As for the car industry, the country's largest car manufacturer - Maruti Suzuki India - has closed its plants in September 16. This follows the worker protests over a "good behavior" bond that Maruti management insisting that they sign. Earlier in the week, 11 supervisors struck by the agitating workers. With the government to force the two sides to the table, a solution is likely to soon find a similar ceasefire was enforced in August.But it may not end the industry's problems. The unrest, which started in Maruti's Manesar plant in Haryana, near Delhi, has spread to other units for Suzuki. More disturbing is the impact of the industrial units in Gurgaon (Langebaan) industrial belt.Maruti will miss the bus to the festival season beginning next month. But other car manufacturers are unlikely to be much to celebrate finding. According to figures from the Society of Indian Automobile Manufacturers (Siam), passenger car sales fell from 160,000 units in July 2011 to 144,000 in August. The July number was itself 16% lower in June.
"Car sales have slipped back into the local market, as high interest rates and the sharp rise in petrol prices weighed heavily on the question," reported a few days ago. "Now that the festive season to come, we hope to see some courage. But it's only a hope," said Vishnu Mathur, Director-General to Siam, the Newsindia.
That hope may prove false.
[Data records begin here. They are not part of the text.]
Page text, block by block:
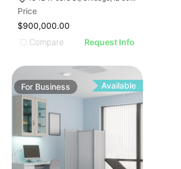
ILLUSTRATIVE IMAGE
ILLUSTRATIVE IMAGE
ILLUSTRATIVE IMAGE
ILLUSTRATIVE IMAGE
ILLUSTRATIVE IMAGE
ILLUSTRATIVE IMAGE
ILLUSTRATIVE IMAGE
Price
$900,000.00
Compare
Request Info
For Business Available
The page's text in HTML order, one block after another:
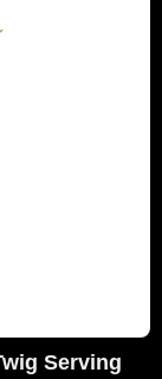
Serving
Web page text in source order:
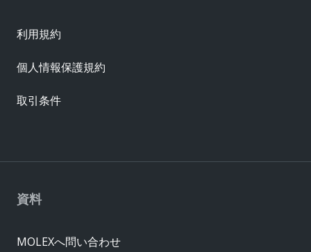
資料
MOLEXへ問い合わせ
利用規約
個人情報保護規約
取引条件
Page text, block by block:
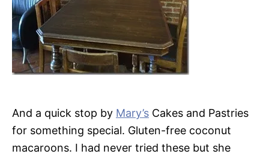
And a quick stop by Mary’s Cakes and Pastries
for something special. Gluten-free coconut
macaroons. I had never tried these but she

On 15 September, the government has the price of gasoline. (Gasoline is a price-controlled item in India.) Effective from September 16, gasoline costs 25 U.S. cents a U.S. gallon more in New Delhi. (The rate is slightly different in other cities.) Gasoline now costs about U.S. $ 5.2 liters in the capital.
A few hours later, the Reserve Bank of India (RBI) has acted in ways that the industry could be further hurt. RBI raised interest rates by 25 basis points (100 basis points equals 1%). Auto finance companies will inevitably pass this on consumers (although some may keep prices in the short term as a competitive measure). This means that fewer cars rolling out of showrooms.
From another perspective, things to look for the car industry. There was a spate of new launches - the values of Renault, the third generation Swift and the luxury Kizashi of Maruti, the Verna from Hyundai, the brio of Honda, the Liva of Toyota, the Fiesta, Ford, and the Passat from Volkswagen. In addition, luxury car makers saw several launches.Another statistic: exports in July to 48,000 up to 40% over the corresponding month last year.
The new companies to make investments. But even the established players think about the expansion. The currently beleaguered Maruti Suzuki is increasing in U.S. $ 1.25 billion in new plant, the site still to be decided. According to Siam estimates, the Indian automobile industry with the auto components business to invest U.S. $ 30 billion in the construction of new capacity in the next four years. It's a recession that any industry would like to face.